I think it is only natural for people to focus on what they see as a loss –my daughter’s loss of a child and my loss of a grandchild. For many “Mormons,” this idea is compounded in the doctrine that families can be sealed together for eternity. Eventually, this child will be sealed to another family. This would seem to elevate this event to tragic proportions because according to this thinking I have not only lost my granddaughter for time but for all eternity. I testify that this is not so. Looking through a glass darkly6 in that way, the beautiful ordinance of the sealing is misunderstood. To consider this circumstance as a loss is to conclude that the sealing power is exclusive in nature –that family not this family…their family not my family…yours not mine. With all my heart, I believe this idea is contrary to the teachings of Christ.7 To say that in temples families can be sealed together forever is true; however, it is ironically eternally shortsighted. In our relationships, we are commanded to love God first and then our fellow man -to view them like unto ourselves. There are no greater commandments than these, and every other aspect of the gospel rests upon this foundation.8 The opportunity to be sealed to our immediate and most intimate relationships on earth is merely a reflection of a much greater structure in eternal life. From God’s perspective, in the temple, His family is sealed to Him. From His perspective, the sealing power is inclusive in nature. As we ourselves adopt this perspective, we come to see that through Christ we are, if we keep our covenants, sealed just as much to the rest of mankind and to God as we are to our closest family members.

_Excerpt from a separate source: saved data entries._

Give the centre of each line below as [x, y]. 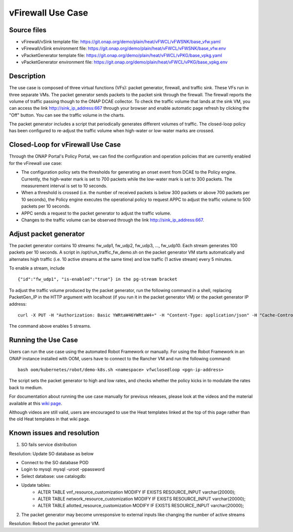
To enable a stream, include [37, 268]
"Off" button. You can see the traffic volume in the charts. [67, 115]
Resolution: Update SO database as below [51, 453]
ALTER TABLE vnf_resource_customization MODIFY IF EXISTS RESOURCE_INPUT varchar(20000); [137, 492]
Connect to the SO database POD [55, 463]
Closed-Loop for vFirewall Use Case [65, 145]
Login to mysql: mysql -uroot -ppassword [63, 469]
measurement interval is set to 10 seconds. [64, 186]
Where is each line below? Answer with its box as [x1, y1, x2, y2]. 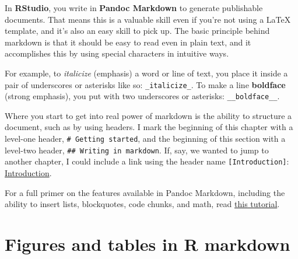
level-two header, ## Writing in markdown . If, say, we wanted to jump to [5, 143, 269, 156]
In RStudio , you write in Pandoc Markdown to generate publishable [5, 2, 263, 13]
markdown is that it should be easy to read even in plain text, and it [5, 36, 251, 48]
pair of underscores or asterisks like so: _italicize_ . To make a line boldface [5, 78, 286, 90]
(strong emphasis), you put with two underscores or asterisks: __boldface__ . [5, 90, 280, 102]
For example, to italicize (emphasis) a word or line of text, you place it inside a [5, 66, 288, 79]
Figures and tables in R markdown [5, 232, 290, 256]
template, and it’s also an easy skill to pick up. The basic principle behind [5, 24, 270, 37]
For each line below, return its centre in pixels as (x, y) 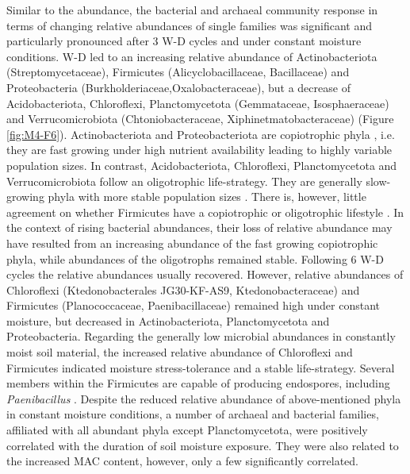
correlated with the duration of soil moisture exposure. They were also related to (203, 445)
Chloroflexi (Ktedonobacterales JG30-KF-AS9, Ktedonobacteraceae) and (183, 289)
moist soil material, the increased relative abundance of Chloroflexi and (180, 352)
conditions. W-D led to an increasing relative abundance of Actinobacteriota (192, 56)
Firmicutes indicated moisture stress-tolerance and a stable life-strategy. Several (201, 367)
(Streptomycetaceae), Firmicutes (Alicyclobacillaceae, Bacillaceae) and (178, 72)
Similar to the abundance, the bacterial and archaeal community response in (192, 10)
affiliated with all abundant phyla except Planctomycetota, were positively (187, 430)
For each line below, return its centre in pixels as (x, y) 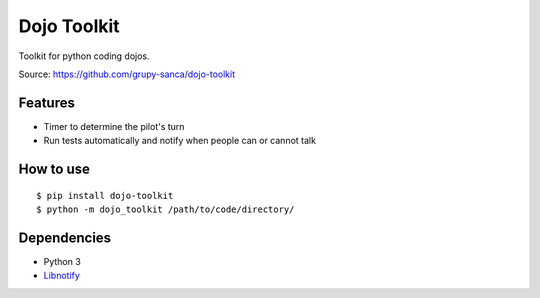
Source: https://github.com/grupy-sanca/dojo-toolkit (126, 74)
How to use (54, 169)
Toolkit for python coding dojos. (84, 56)
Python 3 (62, 261)
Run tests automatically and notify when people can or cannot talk (180, 141)
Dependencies (65, 237)
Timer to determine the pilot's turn (114, 126)
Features (46, 102)
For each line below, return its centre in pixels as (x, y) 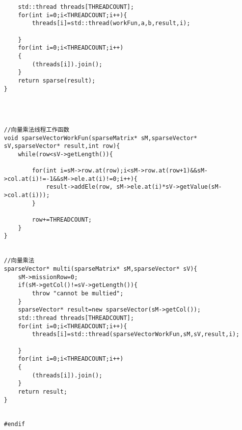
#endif (14, 424)
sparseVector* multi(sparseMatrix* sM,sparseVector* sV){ (101, 269)
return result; (42, 391)
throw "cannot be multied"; (78, 293)
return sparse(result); (57, 80)
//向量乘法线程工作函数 (37, 129)
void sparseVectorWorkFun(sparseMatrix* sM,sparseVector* (101, 138)
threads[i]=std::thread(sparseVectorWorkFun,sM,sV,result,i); (136, 334)
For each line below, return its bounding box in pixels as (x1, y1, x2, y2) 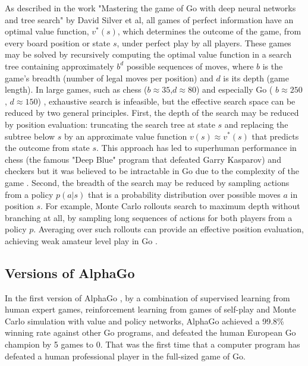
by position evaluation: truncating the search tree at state (5, 118, 215, 130)
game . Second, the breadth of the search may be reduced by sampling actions (5, 176, 290, 188)
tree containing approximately (5, 59, 114, 72)
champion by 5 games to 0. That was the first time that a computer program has (5, 338, 300, 351)
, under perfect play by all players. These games (117, 36, 291, 49)
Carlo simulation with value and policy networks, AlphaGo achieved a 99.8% (5, 314, 284, 327)
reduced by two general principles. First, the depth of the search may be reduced (5, 106, 299, 119)
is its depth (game (223, 71, 289, 84)

Finally, I feel impressed to share something as it relates to our parent/child relationships. Years ago, now decades, in the blindness of anger and immaturity, I remember complaining to God that all my struggles and mistakes were the result of my faulty upbringing -my parents, especially my mother. It was their fault I argued. They should have known better, “I’m the child!” After all, “they are the parents!” God answered me as He has so often in my life speaking to my mind. The words to a primary song began to play in my mind, “I am a child of God…”9 Yes, I thought. That’s right. But then something happened I wasn’t expecting. I could hear my mother singing, “I am a child of God…and He has sent me here…” The thought startled me; my mother … a child… a child of God? Of course, I knew this was true, but for the first time I saw my mother as a child like myself. My mother is my heavenly sister. In an instant, the anger was washed away in a flood of compassion for my sister who, like me, was doing her best as she traveled the journey of life. I try often to remember that our children are born more through us than to us. Far from positions of entitlement, the labels “mother” and “father” are a sacred stewardship and the opportunity for scholarship in lessons God can teach us no other way.

Uniquely prepared by my mother’s cultural influence, and even since her passing, I find that she continues to teach me, lead me, and guide me to embrace great joys in this life and hope, through Christ, in the life to come. Through her I have gained an eternal glimpse at the encompassing aspect of acceptance, understanding, and an expanded sense of family -even a more intimate connection with my fellow man. In the end, through this exploration I have come to see the bond of family again and again and again and again, for the first time.


1. “Footprints,” Margaret Fishback Powers

2. John 17:3

3. Philippians 4:7

4. Revelations 21:3-7

5. Hawai’i’s Story by Hawai’i’s Queen, Lili’uokalani, pages 3-4.

6. 1 Corinthians 13

7. Matthew 12:50, Luke 11:27-28, Moses 7:18

8. Matthew 22:36-40

9. “I Am a Child of God,” Children’s Songbook, pages 2-3.